Depends on their age. Dependant age limit will be reduced from 22 to 18 or 19 in January 2014.


----------



## ssssss (Sep 15, 2013)

ashwink said:


> That's right. I am just keeping options open to Australia as well and simply do not want to risk the cost and more documentation hassles, considering the cap limit as well. So rather just looking as individual application and then add the dependents. Has anyone had a similar approach?


Hi,

I have a similar doubt. My thought is to apply for me now and take my family later, (infact after confirmation of job). 

Reasons being.. to delay the cost of their application, my hus's cost for english learning, i.e the $4000 fees, not to get into obligation that they also need to step in Oz within one year. And I would be having a second kid, by the time I get PR( if so) for whom i ll anyhow be not able to apply now.

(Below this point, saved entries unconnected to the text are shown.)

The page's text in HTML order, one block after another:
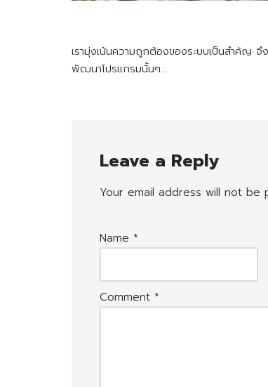
เรามุ่งเน้นความถูกต้องของระบบเป็นสำคัญ จึ
พัฒนาโปรแกรมนั้นๆ…
Leave a Reply
Your email address will not be
Name *
Comment *
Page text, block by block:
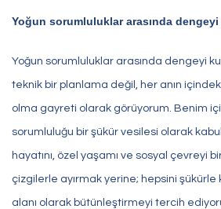
Yoğun sorumluluklar arasında
Yoğun sorumluluklar arasında dengeyi
teknik bir planlama değil, her anın
olma gayreti olarak görüyorum. Benim
sorumluluğu bir şükür vesilesi olarak
hayatını, özel yaşamı ve sosyal çevreyi
çizgilerle ayırmak yerine; hepsini şükürle
alanı olarak bütünleştirmeyi tercih
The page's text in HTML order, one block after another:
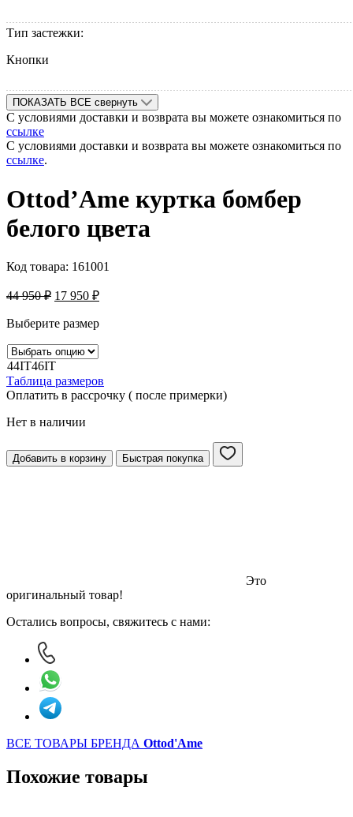
Тип застежки:
Кнопки
ПОКАЗАТЬ ВСЕ свернуть
С условиями доставки и возврата вы можете ознакомиться по
ссылке
С условиями доставки и возврата вы можете ознакомиться по
ссылке.
Оttod’Ame куртка бомбер
белого цвета
Код товара: 161001
44 950₽ 17 950 ₽
Выберите размер
44IT46IT
Таблица размеров
Оплатить в рассрочку ( после примерки)
Нет в наличии
Добавить в корзину Быстрая покупка
Это
оригинальный товар!
Остались вопросы, свяжитесь с нами:
ВСЕ ТОВАРЫ БРЕНДА Ottod'Ame
Похожие товары
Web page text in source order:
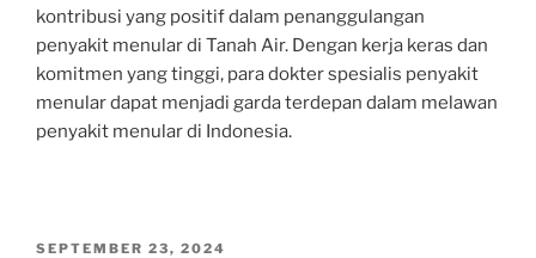
kontribusi yang positif dalam penanggulangan
penyakit menular di Tanah Air. Dengan kerja keras dan
komitmen yang tinggi, para dokter spesialis penyakit
menular dapat menjadi garda terdepan dalam melawan
penyakit menular di Indonesia.
POSTED
SEPTEMBER 23, 2024
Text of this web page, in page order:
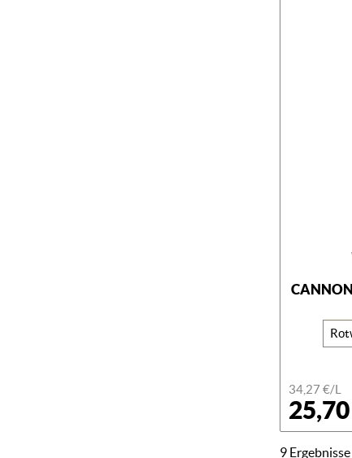
34,27 €/L
9 Ergebnisse
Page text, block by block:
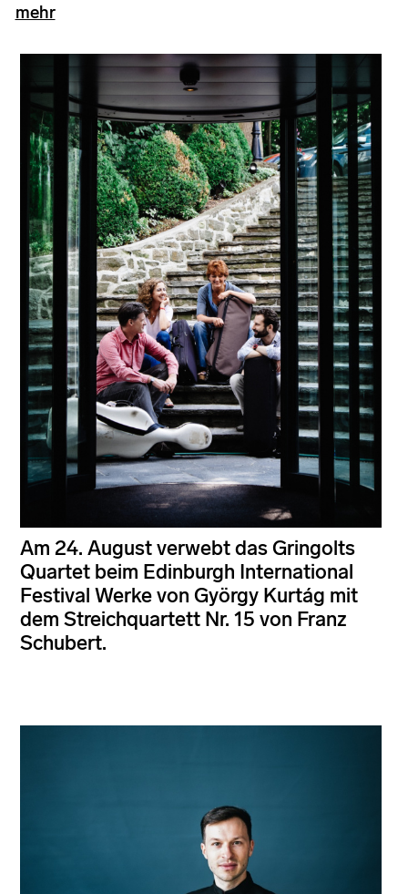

I dont have urgency of time as I would anyhow require 1-2 years to step in OZ.
Can any one suggest, going with adding patner and dependent on later stage would be preferable or not.


----------



## shinny (Feb 1, 2011)

thinkering said:


> Liam, I believe he is referring to the option to declare but not have the dependents as accompanying.
> 
> Depends on their age. Dependant age limit will be reduced from 22 to 18 or 19 in January 2014.


Hi thinkering
Sorry to interrupt but I saw your message about the dependants age. And was wondering how did you know about it? Our family are moving to Alberta we will be on my husbands visa but our soon to be 19 year old wants to come back to Australia on a working holiday visa. My question is if he is on his dads visa can he still come to Canada in march or do you know can he be on his dads visa even though he his not coming with us the same time. Sorry again for the interruption. I hope you can answer my question. 
Regards Shinny


----------



## thinkering (Apr 24, 2013)

shinny said:


> Hi thinkering
> Sorry to interrupt but I saw your message about the dependants age. And was wondering how did you know about it? Our family are moving to Alberta we will be on my husbands visa but our soon to be 19 year old wants to come back to Australia on a working holiday visa. My question is if he is on his dads visa can he still come to Canada in march or do you know can he be on his dads visa even though he his not coming with us the same time. Sorry again for the interruption. I hope you can answer my question.
> Regards Shinny


Shinny, the dependent age modification is currently going through the government approval stage as a regulatory change. Regulatory changes are announced in the Canada Gazette, (you can Google) for this if you want to stay up to date on pending changes. It's fairly legalese. The proposal includes protection for previous files, so as long as your son was an accompanying dependant on a quality submission prior to this date, this should not affect him. Otherwise add him as soon as possible or submit a new sponsorship app. If he received the PR Visa, make sure he formally lands prior to expiry date and before going to Australia on the WH.


----------



## shinny (Feb 1, 2011)

thinkering said:


> Shinny, the dependent age modification is currently going through the government approval stage as a regulatory change. Regulatory changes are announced in the Canada Gazette, (you can Google) for this if you want to stay up to date on pending changes. It's fairly legalese. The proposal includes protection for previous files, so as long as your son was an accompanying dependant on a quality submission prior to this date, this should not affect him. Otherwise add him as soon as possible or submit a new sponsorship app. If he received the PR Visa, make sure he formally lands prior to expiry date and before going to Australia on the WH.


Thanks thinkering I will check that Canada Gazette.


----------